Авдей походя лихо сочинял сюжеты, но был беспросветно ленив — ну да, труд упорный ему был тошен и тому подобное. Мишу отличала усидчивость, но без Авдеевой изобретательности дело шло туго. А потом главный поставщик сюжетов свалил в Израиль, где из Авдея превратился в Авнера и благополучно живет на пособие репатрианта в Бат-Яме, заполняя досуг игрой в нарды со стариками на набережной и сочинением отнюдь не романов, а электронных писем прежнему соавтору, в которых подробно описывал состояние всех частей своего организма — от волос и зубов на севере до колен и лодыжек на юге, по пути уделяя особое внимание желудочно-кишечному тракту. Упомянутая выше лень не дала Авнеру сколько-нибудь серьезно продвинуться в иврите: помимо формул вежливости он овладел только числительными — надо же было ходить на рынок. Получается, что именно Авдей, ставший Авнером, первым понял смысл несуетной жизни, чем в немалой степени подтолкнул Мишу к деревенскому выбору, а там, вдруг — ба! — его соседом оказался тоже отошедший от дел Виталий Иосифович Затуловский.

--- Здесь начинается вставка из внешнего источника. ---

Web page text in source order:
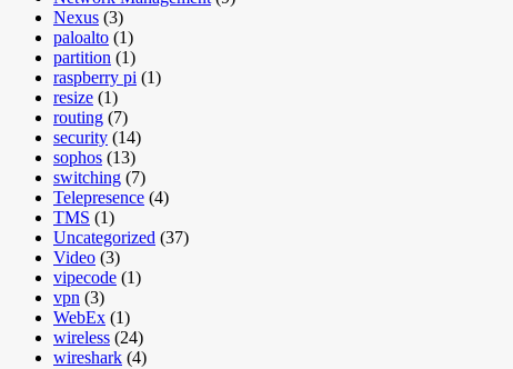
Nexus (3)
paloalto (1)
partition (1)
raspberry pi (1)
resize (1)
routing (7)
security (14)
sophos (13)
switching (7)
Telepresence (4)
TMS (1)
Uncategorized (37)
Video (3)
vipecode (1)
vpn (3)
WebEx (1)
wireless (24)
wireshark (4)
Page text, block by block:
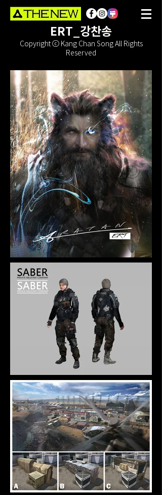
ERT_강찬송
Copyright ⓒ Kang Chan Song All Rights
Reserved
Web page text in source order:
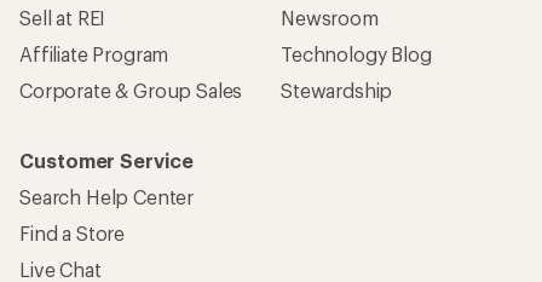
Sell at REI
Affiliate Program
Corporate & Group Sales
Newsroom
Technology Blog
Stewardship
Customer Service
Search Help Center
Find a Store
Live Chat
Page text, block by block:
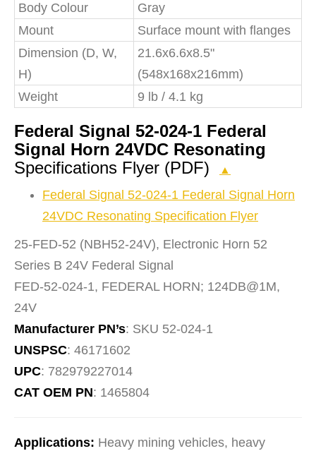
Body Colour
Gray
Mount
Surface mount with flanges
Dimension (D, W,
H)
21.6x6.6x8.5"
(548x168x216mm)
Weight
9 lb / 4.1 kg
Federal Signal 52-024-1 Federal
Signal Horn 24VDC Resonating
Specifications Flyer (PDF)
▲
Federal Signal 52-024-1 Federal Signal Horn
24VDC Resonating Specification Flyer
25-FED-52 (NBH52-24V), Electronic Horn 52
Series B 24V Federal Signal
FED-52-024-1, FEDERAL HORN; 124DB@1M,
24V
Manufacturer PN’s: SKU 52-024-1
UNSPSC: 46171602
UPC: 782979227014
CAT OEM PN: 1465804
Applications: Heavy mining vehicles, heavy
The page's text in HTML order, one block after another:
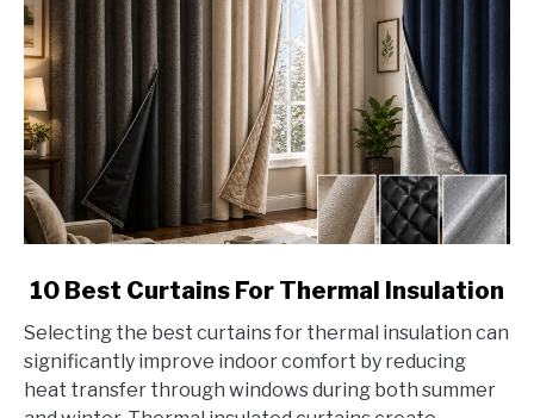
link
10
Best
Curtains
10 Best Curtains For Thermal Insulation
Selecting the best curtains for thermal insulation can
significantly improve indoor comfort by reducing
heat transfer through windows during both summer
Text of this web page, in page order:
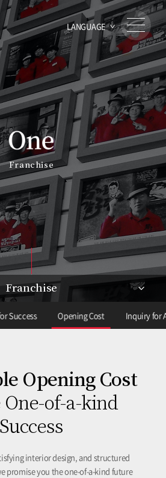
LANGUAGE
Franchise
Franchise
Success Opening Cost Inquiry for
Opening Cost
of-a-kind
Success
interior design, and structured
promise you the one-of-a-kind future
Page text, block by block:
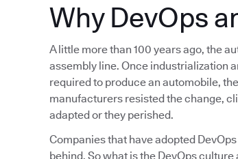
Why DevOps
A little more than 100 years ago, the
assembly line. Once industrialization
required to produce an automobile,
manufacturers resisted the change,
adapted or they perished.
Companies that have adopted
behind. So what is the DevOps
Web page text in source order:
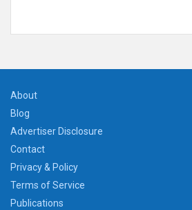
About
Blog
Advertiser Disclosure
Contact
Privacy & Policy
Terms of Service
Publications
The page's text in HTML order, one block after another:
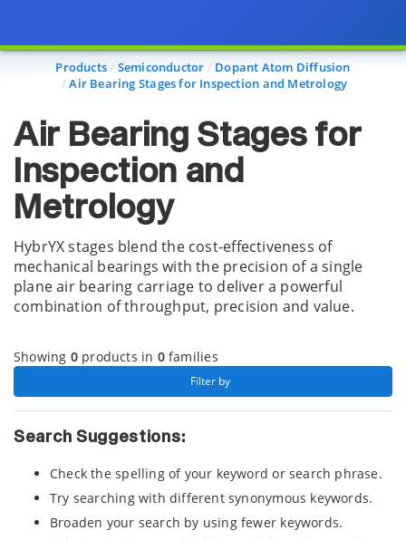
Page view updated with the selected options.
Products Semiconductor
Dopant Atom Diffusion
Air Bearing Stages for Inspection and Metrology
Air Bearing Stages for
Inspection and
Metrology
HybrYX stages blend the cost-effectiveness of
mechanical bearings with the precision of a single
plane air bearing carriage to deliver a powerful
combination of throughput, precision and value.
Showing 0products in 0families
Filter by
Search Suggestions:
Check the spelling of your keyword or search phrase.
Try searching with different synonymous keywords.
Broaden your search by using fewer keywords.
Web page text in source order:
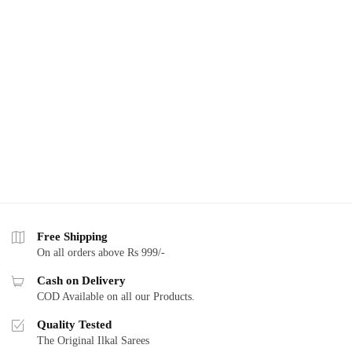
Free Shipping
On all orders above Rs 999/-
Cash on Delivery
COD Available on all our Products.
Quality Tested
The Original Ilkal Sarees
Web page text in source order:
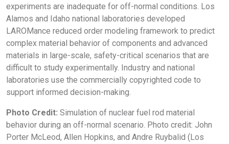
experiments are inadequate for off-normal conditions. Los
Alamos and Idaho national laboratories developed
LAROMance reduced order modeling framework to predict
complex material behavior of components and advanced
materials in large-scale, safety-critical scenarios that are
difficult to study experimentally. Industry and national
laboratories use the commercially copyrighted code to
support informed decision-making.
Photo Credit: Simulation of nuclear fuel rod material
behavior during an off-normal scenario. Photo credit: John
Porter McLeod, Allen Hopkins, and Andre Ruybalid (Los
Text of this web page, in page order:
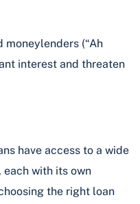
moneylenders (“Ah
interest and threaten
have access to a wide
each with its own
the right loan
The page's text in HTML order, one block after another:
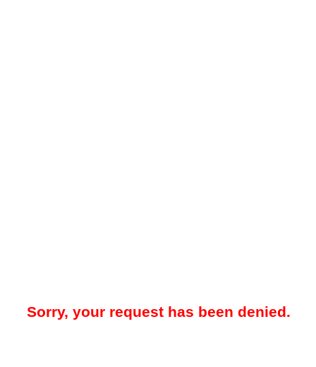
Sorry, your request has been denied.
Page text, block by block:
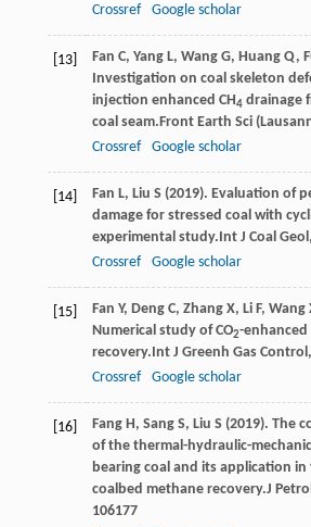
Crossref
Google scholar
[13] Fan C, Yang L, Wang G, Huang Q,
Investigation on coal skeleton
injection enhanced CH4drainage
coal seam.Front Earth Sci
Crossref
Google scholar
[14] Fan L, Liu S (2019). Evaluation of
damage for stressed coal with
experimental study.Int J Coal Geol,
Crossref
Google scholar
[15] Fan Y, Deng C, Zhang X, Li F, Wang
Numerical study of CO2-
recovery.Int J Greenh Gas Control,
Crossref
Google scholar
[16] Fang H, Sang S, Liu S (2019). The
of the thermal-hydraulic-
bearing coal and its application in
coalbed methane recovery.J
106177
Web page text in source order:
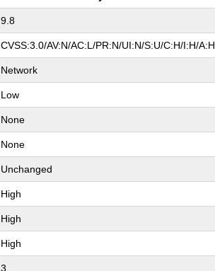
9.8
CVSS:3.0/AV:N/AC:L/PR:N/UI:N/S:U/C:H/I:H/A:H
Network
Low
None
None
Unchanged
High
High
High
3
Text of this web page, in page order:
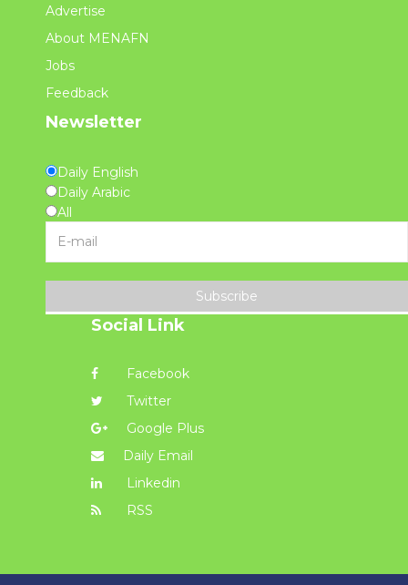
Advertise
About MENAFN
Jobs
Feedback
Newsletter
Daily English
Daily Arabic
All
Subscribe
Social Link
Facebook
Twitter
Google Plus
Daily Email
Linkedin
RSS
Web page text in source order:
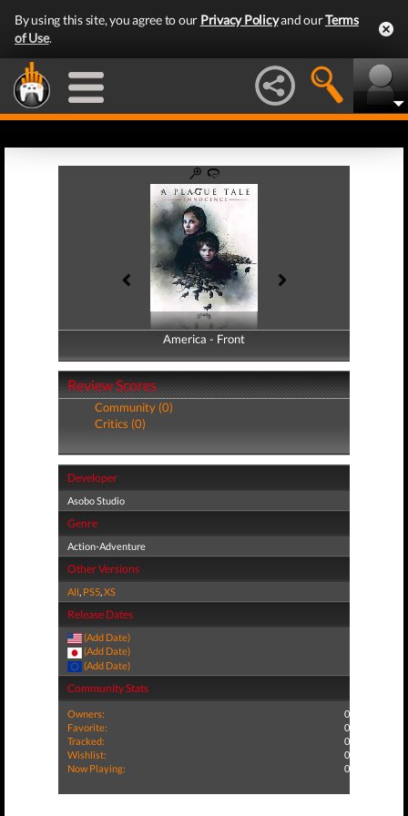
By using this site, you agree to our Privacy Policyand ourTerms
of Use.
America - Front
America - Back
Review Scores
Community (0)
Critics (0)
Developer
Asobo Studio
Genre
Action-Adventure
Other Versions
All, PS5,XS
Release Dates
(Add Date)
(Add Date)
(Add Date)
Community Stats
Owners:
0
Favorite:
0
Tracked:
0
Wishlist:
0
Now Playing:
0
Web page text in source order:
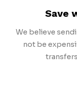
Save
We believe
not be

Пробовал Миша писать и после отъезда друга, да только не очень-то получалось. Сочинять предпочитал в пограничном состоянии между сном и явью, когда приходили к нему и вроде бы удачные повороты сюжета, и особенно остроумные сравнения, и тонкие метафоры, однако, просыпаясь окончательно и хватаясь за карандаш, он обычно убеждался, что все это куда-то растворилось, исчезло, сюжет оказывался банальным, сравнения тусклыми, метафоры затертыми. Но кое-что, видно, сохранялось, потому что рассказики его худо-бедно появлялись в провинциальных периодических альманахах. Виталию Иосифовичу свой писательский метод он объяснял примерно так:
— Я представляю, что пишу письмо другу, ну, скажем, тебе, но лучше бы кому помягче. И пока пишу, представляю, как он принимает написанное. Письмо это — личное, без внутренней цензуры, без робости и боязни что-то ляпнуть, сказать криво — ведь не для печати, не для читателей вообще — им до меня дела нет, да и мне до них тоже, а близкому человеку пишу и жду, что он скажет в ответ...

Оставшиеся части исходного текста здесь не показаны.